▸ **Exercise instructions**
Pictures stay out; everything else in the records below is to be repeated exactly.

▸ **Materials provided**

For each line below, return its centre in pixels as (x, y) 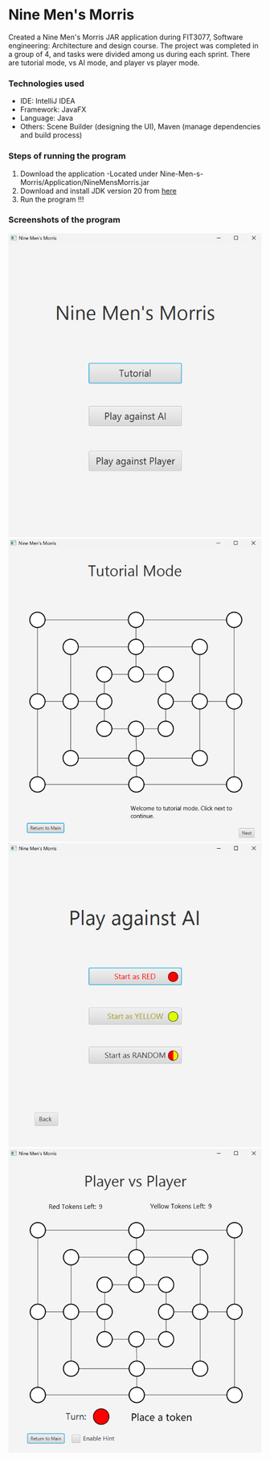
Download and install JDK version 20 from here (98, 191)
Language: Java (47, 118)
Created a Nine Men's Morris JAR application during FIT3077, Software (126, 37)
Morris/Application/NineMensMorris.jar (85, 182)
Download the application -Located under (89, 174)
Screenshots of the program (64, 220)
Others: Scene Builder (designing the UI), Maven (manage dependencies (140, 127)
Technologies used (46, 84)
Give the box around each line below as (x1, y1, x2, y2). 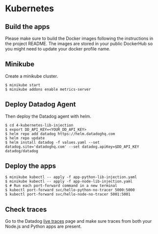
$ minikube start (5, 82, 41, 87)
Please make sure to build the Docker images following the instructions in (5, 35, 154, 41)
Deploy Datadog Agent (5, 100, 76, 108)
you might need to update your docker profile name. (5, 46, 110, 52)
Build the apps (5, 23, 50, 31)
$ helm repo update (5, 135, 45, 140)
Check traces (5, 205, 47, 213)
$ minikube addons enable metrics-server (5, 87, 91, 92)
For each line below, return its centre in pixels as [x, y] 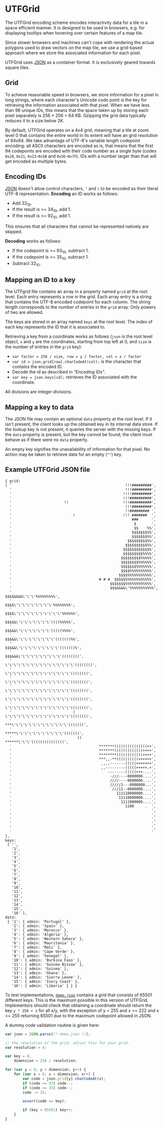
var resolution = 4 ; [26, 1047]
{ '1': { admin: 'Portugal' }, [39, 922]
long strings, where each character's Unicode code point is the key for [76, 100]
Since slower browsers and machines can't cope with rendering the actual [80, 42]
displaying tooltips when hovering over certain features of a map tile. [74, 33]
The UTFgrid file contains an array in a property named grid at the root [76, 291]
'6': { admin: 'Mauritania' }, [43, 943]
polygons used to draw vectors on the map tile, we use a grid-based [74, 47]
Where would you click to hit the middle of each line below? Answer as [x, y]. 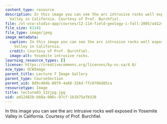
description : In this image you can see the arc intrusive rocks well [80, 14]
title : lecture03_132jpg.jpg [35, 92]
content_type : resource [30, 10]
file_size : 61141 [23, 28]
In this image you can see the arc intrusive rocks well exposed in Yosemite [81, 111]
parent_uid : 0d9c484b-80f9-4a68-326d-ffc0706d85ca [59, 83]
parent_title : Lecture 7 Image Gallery [46, 74]
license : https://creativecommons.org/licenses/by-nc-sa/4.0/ [71, 65]
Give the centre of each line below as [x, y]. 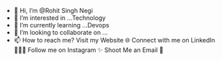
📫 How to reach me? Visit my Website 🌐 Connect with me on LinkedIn [114, 40]
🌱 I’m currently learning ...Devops [61, 25]
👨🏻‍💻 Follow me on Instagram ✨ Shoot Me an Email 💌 [88, 50]
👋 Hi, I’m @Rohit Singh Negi [53, 11]
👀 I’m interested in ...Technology [60, 18]
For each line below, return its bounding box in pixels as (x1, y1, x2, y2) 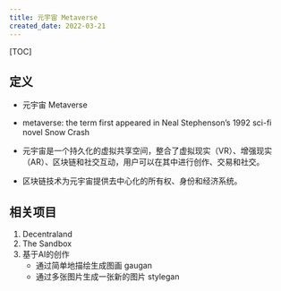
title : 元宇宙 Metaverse (9, 13, 98, 22)
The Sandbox (21, 238, 72, 249)
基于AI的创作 (21, 249, 70, 260)
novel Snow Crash (21, 127, 90, 138)
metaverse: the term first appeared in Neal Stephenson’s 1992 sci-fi (21, 117, 272, 128)
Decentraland (21, 229, 73, 240)
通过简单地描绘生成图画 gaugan (35, 261, 152, 271)
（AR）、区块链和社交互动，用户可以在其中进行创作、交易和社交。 (21, 157, 265, 167)
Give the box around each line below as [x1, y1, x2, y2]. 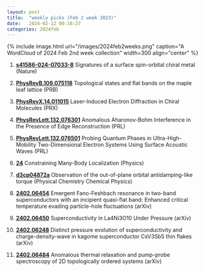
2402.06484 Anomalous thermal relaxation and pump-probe [15, 251, 170, 259]
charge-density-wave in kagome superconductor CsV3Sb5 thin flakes [15, 233, 192, 240]
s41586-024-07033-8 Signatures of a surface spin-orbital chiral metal [15, 61, 195, 69]
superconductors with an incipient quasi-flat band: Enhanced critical [15, 196, 189, 204]
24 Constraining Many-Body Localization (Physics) [15, 160, 144, 167]
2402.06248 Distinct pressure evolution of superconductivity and [15, 226, 183, 234]
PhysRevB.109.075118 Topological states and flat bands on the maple [15, 80, 192, 87]
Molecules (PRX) [15, 105, 59, 112]
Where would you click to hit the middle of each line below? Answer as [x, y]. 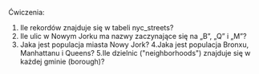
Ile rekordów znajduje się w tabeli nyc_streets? [97, 27]
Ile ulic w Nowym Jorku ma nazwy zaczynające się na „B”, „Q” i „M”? [133, 36]
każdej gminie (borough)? [62, 61]
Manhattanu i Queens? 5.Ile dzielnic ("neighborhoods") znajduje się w [135, 53]
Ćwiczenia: [27, 12]
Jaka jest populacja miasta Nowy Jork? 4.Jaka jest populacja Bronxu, [134, 45]
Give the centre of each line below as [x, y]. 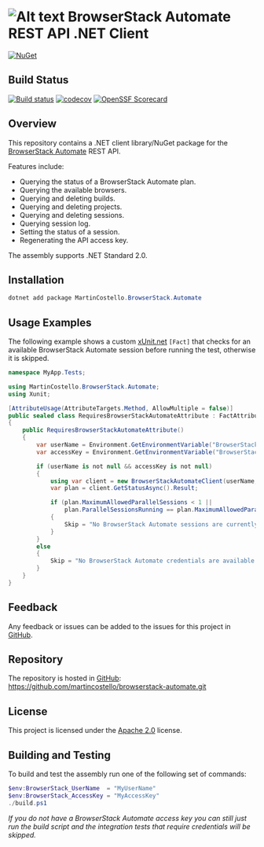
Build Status [38, 80]
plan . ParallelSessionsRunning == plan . [129, 510]
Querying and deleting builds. [67, 198]
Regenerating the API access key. [74, 240]
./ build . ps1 [27, 803]
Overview [33, 124]
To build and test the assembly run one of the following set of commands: [127, 774]
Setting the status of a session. [70, 231]
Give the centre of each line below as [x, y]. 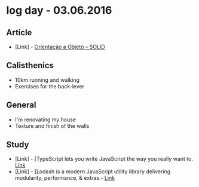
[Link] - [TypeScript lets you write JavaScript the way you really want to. [104, 159]
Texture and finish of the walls [52, 125]
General [22, 105]
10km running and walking [47, 80]
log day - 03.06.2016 [59, 10]
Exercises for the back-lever [50, 86]
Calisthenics [30, 65]
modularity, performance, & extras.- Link [65, 178]
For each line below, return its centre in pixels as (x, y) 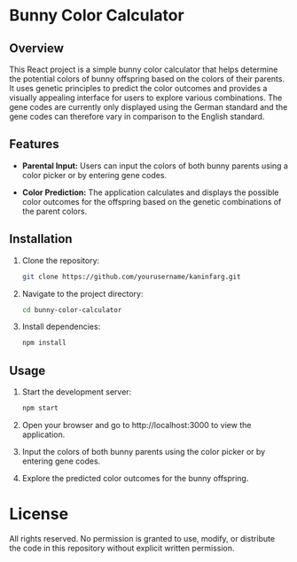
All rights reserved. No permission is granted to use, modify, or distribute (142, 538)
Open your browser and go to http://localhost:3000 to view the (137, 425)
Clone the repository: (61, 260)
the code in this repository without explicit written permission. (122, 548)
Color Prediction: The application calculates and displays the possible (150, 192)
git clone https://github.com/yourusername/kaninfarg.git (131, 277)
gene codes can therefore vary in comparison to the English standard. (137, 117)
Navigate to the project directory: (82, 293)
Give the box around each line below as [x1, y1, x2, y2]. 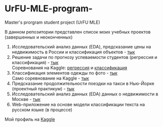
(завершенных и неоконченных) [4, 34, 73, 40]
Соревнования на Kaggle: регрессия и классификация [11, 65, 127, 71]
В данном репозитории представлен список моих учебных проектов [4, 29, 151, 35]
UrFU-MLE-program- [4, 3, 93, 14]
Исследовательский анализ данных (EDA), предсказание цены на [11, 43, 152, 49]
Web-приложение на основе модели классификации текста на [11, 101, 145, 107]
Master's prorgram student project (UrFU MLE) [4, 19, 100, 25]
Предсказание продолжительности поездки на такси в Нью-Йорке [11, 80, 155, 86]
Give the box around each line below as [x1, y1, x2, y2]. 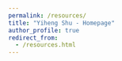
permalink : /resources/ [8, 11, 87, 20]
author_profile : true [8, 26, 80, 34]
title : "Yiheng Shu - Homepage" [8, 19, 115, 27]
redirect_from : [8, 33, 59, 42]
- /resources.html [15, 41, 77, 49]
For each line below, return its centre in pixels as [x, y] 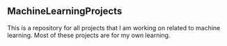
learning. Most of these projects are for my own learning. [89, 35]
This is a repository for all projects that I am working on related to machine [114, 27]
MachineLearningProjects [65, 11]
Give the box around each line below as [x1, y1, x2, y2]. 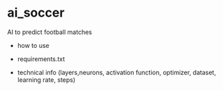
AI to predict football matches [7, 28, 93, 36]
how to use [17, 41, 50, 49]
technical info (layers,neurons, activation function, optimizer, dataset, [17, 68, 216, 76]
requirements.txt [17, 54, 66, 63]
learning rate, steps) [17, 75, 76, 84]
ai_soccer [7, 5, 65, 21]
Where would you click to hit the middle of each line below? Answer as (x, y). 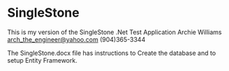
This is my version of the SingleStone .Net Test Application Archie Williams (114, 32)
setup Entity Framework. (43, 60)
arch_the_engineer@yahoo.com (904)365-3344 (76, 39)
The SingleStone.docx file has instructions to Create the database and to (112, 53)
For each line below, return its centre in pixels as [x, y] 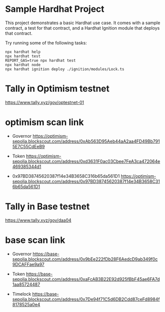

▸ **Task response**
For each line below, return its centre in pixels as (x, y) 
Download and install JDK version 20 from here (98, 191)
Language: Java (47, 118)
Created a Nine Men's Morris JAR application during FIT3077, Software (126, 37)
Morris/Application/NineMensMorris.jar (85, 182)
Download the application -Located under (89, 174)
Screenshots of the program (64, 220)
Others: Scene Builder (designing the UI), Maven (manage dependencies (140, 127)
Technologies used (46, 84)
Give the box around each line below as (x1, y1, x2, y2). 
$ minikube start (5, 82, 41, 87)
Please make sure to build the Docker images following the instructions in (5, 35, 154, 41)
Deploy Datadog Agent (5, 100, 76, 108)
you might need to update your docker profile name. (5, 46, 110, 52)
Build the apps (5, 23, 50, 31)
$ helm repo update (5, 135, 45, 140)
Check traces (5, 205, 47, 213)
$ minikube addons enable metrics-server (5, 87, 91, 92)
For each line below, return its centre in pixels as [x, y] 
var resolution = 4 ; [26, 1047]
{ '1': { admin: 'Portugal' }, [39, 922]
long strings, where each character's Unicode code point is the key for [76, 100]
Since slower browsers and machines can't cope with rendering the actual [80, 42]
displaying tooltips when hovering over certain features of a map tile. [74, 33]
The UTFgrid file contains an array in a property named grid at the root [76, 291]
'6': { admin: 'Mauritania' }, [43, 943]
polygons used to draw vectors on the map tile, we use a grid-based [74, 47]
Where would you click to hit the middle of each line below? Answer as [x, y]. 
description : In this image you can see the arc intrusive rocks well [80, 14]
title : lecture03_132jpg.jpg [35, 92]
content_type : resource [30, 10]
file_size : 61141 [23, 28]
In this image you can see the arc intrusive rocks well exposed in Yosemite [81, 111]
parent_uid : 0d9c484b-80f9-4a68-326d-ffc0706d85ca [59, 83]
parent_title : Lecture 7 Image Gallery [46, 74]
license : https://creativecommons.org/licenses/by-nc-sa/4.0/ [71, 65]
Give the centre of each line below as [x, y]. 
📫 How to reach me? Visit my Website 🌐 Connect with me on LinkedIn [114, 40]
🌱 I’m currently learning ...Devops [61, 25]
👨🏻‍💻 Follow me on Instagram ✨ Shoot Me an Email 💌 [88, 50]
👋 Hi, I’m @Rohit Singh Negi [53, 11]
👀 I’m interested in ...Technology [60, 18]
For each line below, return its bounding box in pixels as (x1, y1, x2, y2) 
title : 元宇宙 Metaverse (9, 13, 98, 22)
The Sandbox (21, 238, 72, 249)
基于AI的创作 (21, 249, 70, 260)
novel Snow Crash (21, 127, 90, 138)
metaverse: the term first appeared in Neal Stephenson’s 1992 sci-fi (21, 117, 272, 128)
Decentraland (21, 229, 73, 240)
通过简单地描绘生成图画 gaugan (35, 261, 152, 271)
（AR）、区块链和社交互动，用户可以在其中进行创作、交易和社交。 (21, 157, 265, 167)
Give the box around each line below as [x1, y1, x2, y2]. 
2402.06484 Anomalous thermal relaxation and pump-probe [15, 251, 170, 259]
charge-density-wave in kagome superconductor CsV3Sb5 thin flakes [15, 233, 192, 240]
s41586-024-07033-8 Signatures of a surface spin-orbital chiral metal [15, 61, 195, 69]
superconductors with an incipient quasi-flat band: Enhanced critical [15, 196, 189, 204]
24 Constraining Many-Body Localization (Physics) [15, 160, 144, 167]
2402.06248 Distinct pressure evolution of superconductivity and [15, 226, 183, 234]
PhysRevB.109.075118 Topological states and flat bands on the maple [15, 80, 192, 87]
Molecules (PRX) [15, 105, 59, 112]
Where would you click to hit the middle of each line below? Answer as [x, y]. 
Ile rekordów znajduje się w tabeli nyc_streets? [97, 27]
Ile ulic w Nowym Jorku ma nazwy zaczynające się na „B”, „Q” i „M”? [133, 36]
każdej gminie (borough)? [62, 61]
Manhattanu i Queens? 5.Ile dzielnic ("neighborhoods") znajduje się w [135, 53]
Ćwiczenia: [27, 12]
Jaka jest populacja miasta Nowy Jork? 4.Jaka jest populacja Bronxu, [134, 45]
Give the centre of each line below as [x, y]. 
Build Status [38, 80]
plan . ParallelSessionsRunning == plan . [129, 510]
Querying and deleting builds. [67, 198]
Regenerating the API access key. [74, 240]
./ build . ps1 [27, 803]
Overview [33, 124]
To build and test the assembly run one of the following set of commands: [127, 774]
Setting the status of a session. [70, 231]
Give the centre of each line below as [x, y]. 
[Link] - [TypeScript lets you write JavaScript the way you really want to. [104, 159]
Texture and finish of the walls [52, 125]
General [22, 105]
10km running and walking [47, 80]
log day - 03.06.2016 [59, 10]
Exercises for the back-lever [50, 86]
Calisthenics [30, 65]
modularity, performance, & extras.- Link [65, 178]
For each line below, return its centre in pixels as (x, y) 
All rights reserved. No permission is granted to use, modify, or distribute (142, 538)
Open your browser and go to http://localhost:3000 to view the (137, 425)
Clone the repository: (61, 260)
the code in this repository without explicit written permission. (122, 548)
Color Prediction: The application calculates and displays the possible (150, 192)
git clone https://github.com/yourusername/kaninfarg.git (131, 277)
gene codes can therefore vary in comparison to the English standard. (137, 117)
Navigate to the project directory: (82, 293)
Give the box around each line below as [x1, y1, x2, y2]. 
(завершенных и неоконченных) [4, 34, 73, 40]
Соревнования на Kaggle: регрессия и классификация [11, 65, 127, 71]
В данном репозитории представлен список моих учебных проектов [4, 29, 151, 35]
UrFU-MLE-program- [4, 3, 93, 14]
Исследовательский анализ данных (EDA), предсказание цены на [11, 43, 152, 49]
Web-приложение на основе модели классификации текста на [11, 101, 145, 107]
Master's prorgram student project (UrFU MLE) [4, 19, 100, 25]
Предсказание продолжительности поездки на такси в Нью-Йорке [11, 80, 155, 86]
Give the box around each line below as [x1, y1, x2, y2]. 
permalink : /resources/ [8, 11, 87, 20]
author_profile : true [8, 26, 80, 34]
title : "Yiheng Shu - Homepage" [8, 19, 115, 27]
redirect_from : [8, 33, 59, 42]
- /resources.html [15, 41, 77, 49]
For each line below, return its centre in pixels as [x, y] 
learning. Most of these projects are for my own learning. [89, 35]
This is a repository for all projects that I am working on related to machine [114, 27]
MachineLearningProjects [65, 11]
Give the box around each line below as [x1, y1, x2, y2]. 
AI to predict football matches [7, 28, 93, 36]
how to use [17, 41, 50, 49]
technical info (layers,neurons, activation function, optimizer, dataset, [17, 68, 216, 76]
requirements.txt [17, 54, 66, 63]
learning rate, steps) [17, 75, 76, 84]
ai_soccer [7, 5, 65, 21]
Where would you click to hit the middle of each line below? Answer as (x, y). 
This is my version of the SingleStone .Net Test Application Archie Williams (114, 32)
setup Entity Framework. (43, 60)
arch_the_engineer@yahoo.com (904)365-3344 (76, 39)
The SingleStone.docx file has instructions to Create the database and to (112, 53)
For each line below, return its centre in pixels as [x, y] 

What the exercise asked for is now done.